Insights into the dynamic heterogeneities intrinsic to the mammalian PRE complex were initially obtained through multiparticle cryo-EM reconstructions of an eEF1A·GDPNP decoding complex formed using 80S ribosomes from rabbit liver. Unexpectedly, a significant number of PRE complexes were formed in this reaction, in addition to the stalled decoding complex (data not shown), presumably due to inefficient stalling of ternary complex during the decoding process. Refinement of these data to 15–20 Å resolution revealed that about 33% of the sample contained PRE ribosome complexes of two distinct types. The larger PRE subpopulation (60% of 33%) was found to be in a non-rotated conformation containing classically configured tRNAs in the A, P, and E sites. The second subpopulation (40% of 33%) was characterized by a rotated ribosome conformation in which the P-site tRNA was in a hybrid configuration (Fig. S1). In order to validate these results, functional PRE complexes were directly prepared using tRNA molecules from bovine liver (Budkevich et al., 2008). Multiparticle, cryo-EM refinement again yielded PRE complexes of the same two types. Thus, analogous to the bacterial PRE complex (Agirrezabala et al., 2008; Julian et al., 2008), these data suggest that the 80S ribosome is intrinsically dynamic, where the process of inter-subunit rotation and the formation of hybrid tRNA configurations can occur spontaneously.

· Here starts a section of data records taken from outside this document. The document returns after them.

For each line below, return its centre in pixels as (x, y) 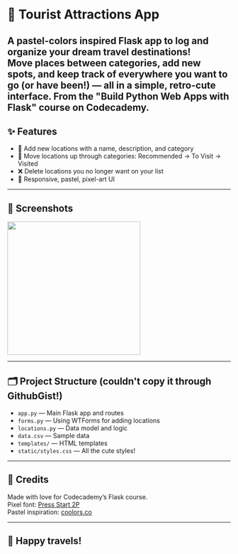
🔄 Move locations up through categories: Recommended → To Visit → (119, 156)
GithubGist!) (35, 396)
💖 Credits (28, 480)
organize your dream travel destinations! (99, 52)
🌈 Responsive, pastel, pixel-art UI (66, 179)
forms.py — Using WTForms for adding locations (89, 421)
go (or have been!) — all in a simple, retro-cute (112, 85)
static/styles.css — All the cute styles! (76, 451)
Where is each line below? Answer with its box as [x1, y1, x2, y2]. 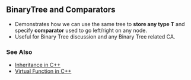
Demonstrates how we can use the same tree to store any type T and [14, 20, 185, 27]
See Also [6, 47, 33, 56]
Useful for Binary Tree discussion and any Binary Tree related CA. [14, 33, 176, 40]
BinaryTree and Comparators [6, 5, 116, 15]
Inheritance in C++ [14, 62, 61, 69]
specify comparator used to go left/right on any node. [14, 27, 147, 34]
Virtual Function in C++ [14, 68, 72, 75]
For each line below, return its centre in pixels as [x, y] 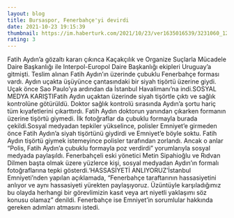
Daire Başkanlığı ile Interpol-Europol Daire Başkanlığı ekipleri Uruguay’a [109, 67]
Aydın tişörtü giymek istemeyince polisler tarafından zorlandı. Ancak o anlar [116, 141]
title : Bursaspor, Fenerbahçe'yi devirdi [68, 20]
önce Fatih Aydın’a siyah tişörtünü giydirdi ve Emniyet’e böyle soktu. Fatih [112, 134]
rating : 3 [22, 40]
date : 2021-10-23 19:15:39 [46, 26]
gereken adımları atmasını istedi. [54, 208]
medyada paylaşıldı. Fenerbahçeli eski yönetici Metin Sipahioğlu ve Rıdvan [114, 156]
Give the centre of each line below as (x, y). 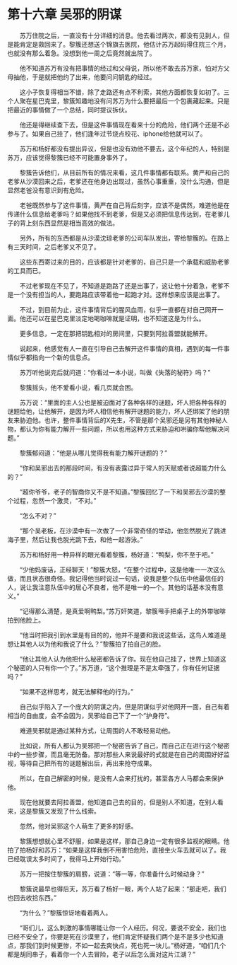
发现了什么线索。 (75, 811)
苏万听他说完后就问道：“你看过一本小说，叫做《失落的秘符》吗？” (115, 372)
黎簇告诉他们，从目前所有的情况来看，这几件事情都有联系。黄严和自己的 (124, 172)
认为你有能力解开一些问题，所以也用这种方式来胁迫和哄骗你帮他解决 (124, 429)
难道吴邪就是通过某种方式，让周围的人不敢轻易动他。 (97, 730)
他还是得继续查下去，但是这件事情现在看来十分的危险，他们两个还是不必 (124, 125)
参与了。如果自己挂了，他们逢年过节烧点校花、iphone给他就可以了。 (107, 133)
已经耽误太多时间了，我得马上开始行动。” (66, 859)
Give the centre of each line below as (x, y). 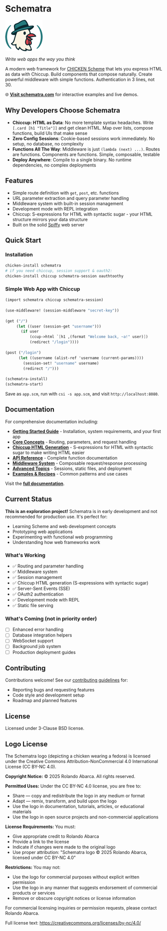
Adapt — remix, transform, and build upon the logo (65, 801)
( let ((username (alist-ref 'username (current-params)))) (81, 358)
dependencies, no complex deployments (54, 165)
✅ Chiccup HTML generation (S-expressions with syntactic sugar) (80, 582)
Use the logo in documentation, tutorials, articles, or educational (78, 806)
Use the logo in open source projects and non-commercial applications (85, 817)
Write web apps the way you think (40, 59)
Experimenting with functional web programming (63, 537)
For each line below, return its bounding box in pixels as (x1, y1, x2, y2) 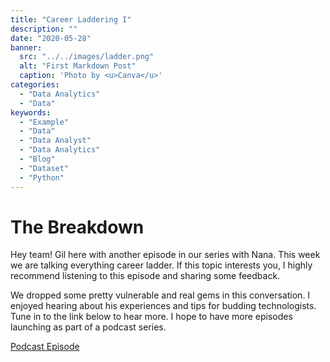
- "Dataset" (19, 163, 70, 173)
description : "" (10, 24, 78, 34)
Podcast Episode (10, 341, 80, 353)
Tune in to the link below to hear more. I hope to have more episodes (10, 311, 293, 323)
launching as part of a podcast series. (10, 321, 167, 333)
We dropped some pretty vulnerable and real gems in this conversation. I (10, 289, 311, 301)
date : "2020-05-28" (10, 33, 92, 43)
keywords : (10, 107, 52, 118)
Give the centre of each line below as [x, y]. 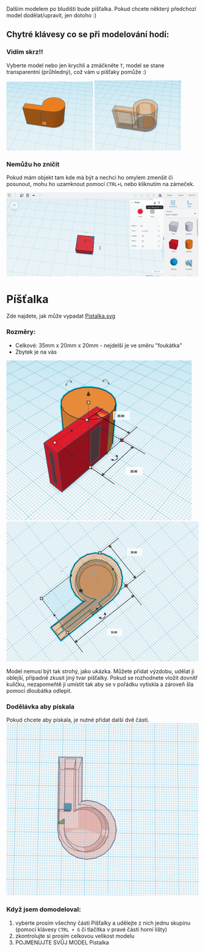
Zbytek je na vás [36, 352]
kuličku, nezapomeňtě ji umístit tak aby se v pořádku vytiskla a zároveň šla [100, 684]
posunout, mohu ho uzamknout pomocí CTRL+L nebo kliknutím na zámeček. [101, 184]
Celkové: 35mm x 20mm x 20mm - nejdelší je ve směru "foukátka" [99, 345]
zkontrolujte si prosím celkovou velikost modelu [75, 936]
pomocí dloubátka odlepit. [39, 691]
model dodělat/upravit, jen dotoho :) [52, 15]
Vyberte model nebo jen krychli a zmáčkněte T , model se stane [85, 65]
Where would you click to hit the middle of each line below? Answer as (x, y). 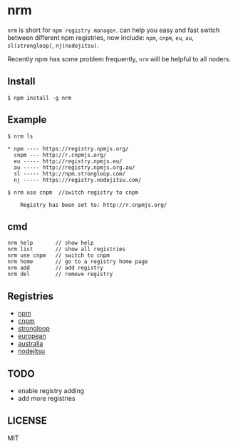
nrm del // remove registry (60, 274)
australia (30, 344)
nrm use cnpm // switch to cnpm (59, 255)
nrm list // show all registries (67, 249)
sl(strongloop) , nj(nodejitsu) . (53, 45)
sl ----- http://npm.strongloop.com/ (70, 173)
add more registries (47, 398)
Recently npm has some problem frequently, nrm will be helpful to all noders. (119, 58)
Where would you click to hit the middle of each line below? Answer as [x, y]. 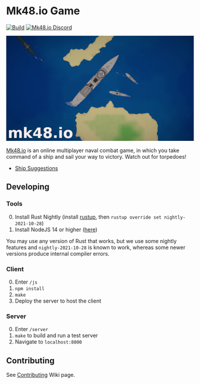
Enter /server [32, 329]
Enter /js [26, 282]
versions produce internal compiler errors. [58, 253]
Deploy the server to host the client [58, 301]
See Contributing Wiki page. [41, 375]
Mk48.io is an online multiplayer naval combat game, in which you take [93, 150]
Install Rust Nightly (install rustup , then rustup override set [88, 217]
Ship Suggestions [36, 168]
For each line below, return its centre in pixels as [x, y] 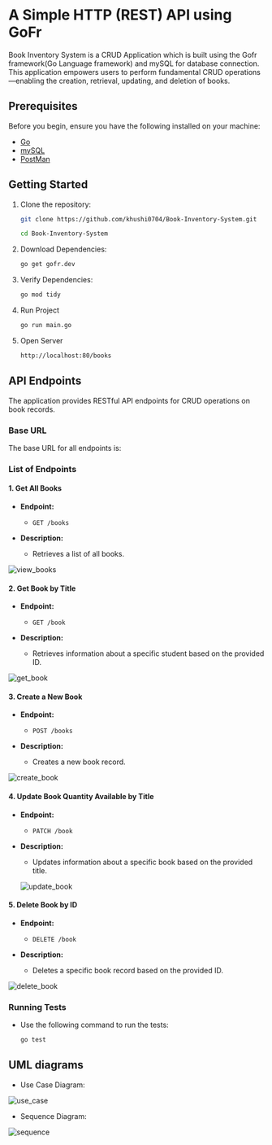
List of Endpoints [43, 469]
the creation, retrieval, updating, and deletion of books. [138, 81]
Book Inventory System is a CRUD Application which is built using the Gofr [133, 55]
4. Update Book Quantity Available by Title [81, 797]
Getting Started [48, 185]
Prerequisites [43, 106]
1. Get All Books [35, 488]
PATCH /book [52, 831]
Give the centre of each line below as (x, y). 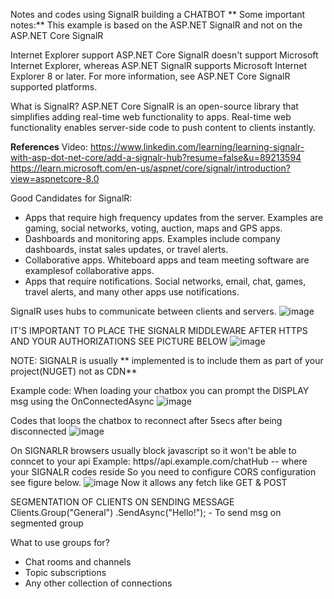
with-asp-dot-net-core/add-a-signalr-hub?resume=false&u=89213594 (156, 157)
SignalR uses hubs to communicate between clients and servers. (143, 311)
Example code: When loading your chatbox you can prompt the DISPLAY (160, 390)
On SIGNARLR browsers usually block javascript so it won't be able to (153, 450)
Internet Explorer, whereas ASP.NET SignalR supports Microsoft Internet (159, 65)
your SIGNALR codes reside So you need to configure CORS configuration (163, 472)
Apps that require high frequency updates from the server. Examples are (174, 217)
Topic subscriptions (65, 572)
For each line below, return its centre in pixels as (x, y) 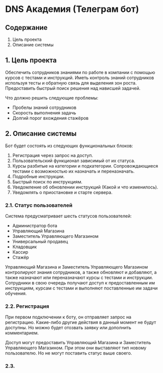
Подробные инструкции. (39, 176)
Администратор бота (35, 225)
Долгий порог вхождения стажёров (50, 118)
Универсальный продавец (40, 241)
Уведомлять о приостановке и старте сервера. (62, 192)
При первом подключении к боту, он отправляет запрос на (68, 317)
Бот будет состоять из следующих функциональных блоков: (69, 146)
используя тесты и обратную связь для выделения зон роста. (71, 83)
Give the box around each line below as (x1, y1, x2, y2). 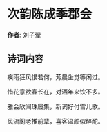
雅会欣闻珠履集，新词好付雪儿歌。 (7, 102, 104, 110)
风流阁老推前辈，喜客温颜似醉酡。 (7, 117, 104, 125)
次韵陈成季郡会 (7, 6, 93, 22)
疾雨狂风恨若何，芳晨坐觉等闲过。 (7, 72, 104, 81)
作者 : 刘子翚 (7, 31, 41, 39)
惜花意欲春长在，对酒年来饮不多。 (7, 88, 104, 96)
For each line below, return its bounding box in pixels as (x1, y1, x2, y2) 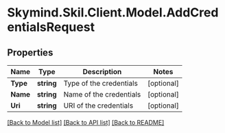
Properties (7, 47, 54, 58)
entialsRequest (7, 19, 95, 35)
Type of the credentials (63, 79, 139, 88)
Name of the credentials (63, 90, 141, 99)
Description (82, 67, 122, 76)
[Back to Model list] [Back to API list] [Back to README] (7, 119, 165, 126)
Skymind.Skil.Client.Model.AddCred (7, 5, 219, 21)
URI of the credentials (63, 101, 134, 110)
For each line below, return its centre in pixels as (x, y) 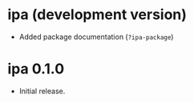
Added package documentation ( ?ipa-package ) (96, 37)
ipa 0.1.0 (36, 69)
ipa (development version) (97, 15)
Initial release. (42, 91)
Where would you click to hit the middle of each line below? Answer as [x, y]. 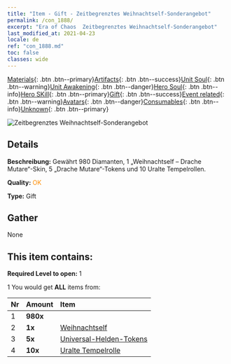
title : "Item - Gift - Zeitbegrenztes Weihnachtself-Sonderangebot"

Image processing and multiparticle refinement of the combined data sets (298,800 particle images) resulted in further splitting of both the classical and rotated subpopulations yielding a total of four, structurally distinct reconstructions at resolutions ranging from 9 to 10.6 Å (Fig. 1, S1, S2). Accordingly, two structures were obtained of non-rotated PRE complexes containing three tRNAs in classical A, P and E sites (classical-1 and classical-2) and two structures were obtained of rotated PRE complex conformations with tRNAs in hybrid states (rotated-1 and rotated-2). Improvement of the resolution by processing the combined data set indicates that the two differently prepared PRE complexes are structurally equivalent. This was further verified by Fourier shell correlation curves comparing structures obtained from re-separated data (Fig. S2). By monitoring the distribution of the particle images during our sorting procedure (Fig. S1) it was also shown that the two PRE specimens exhibited similar ratios for all four subpopulations consistent with both data sets being comparable in nature.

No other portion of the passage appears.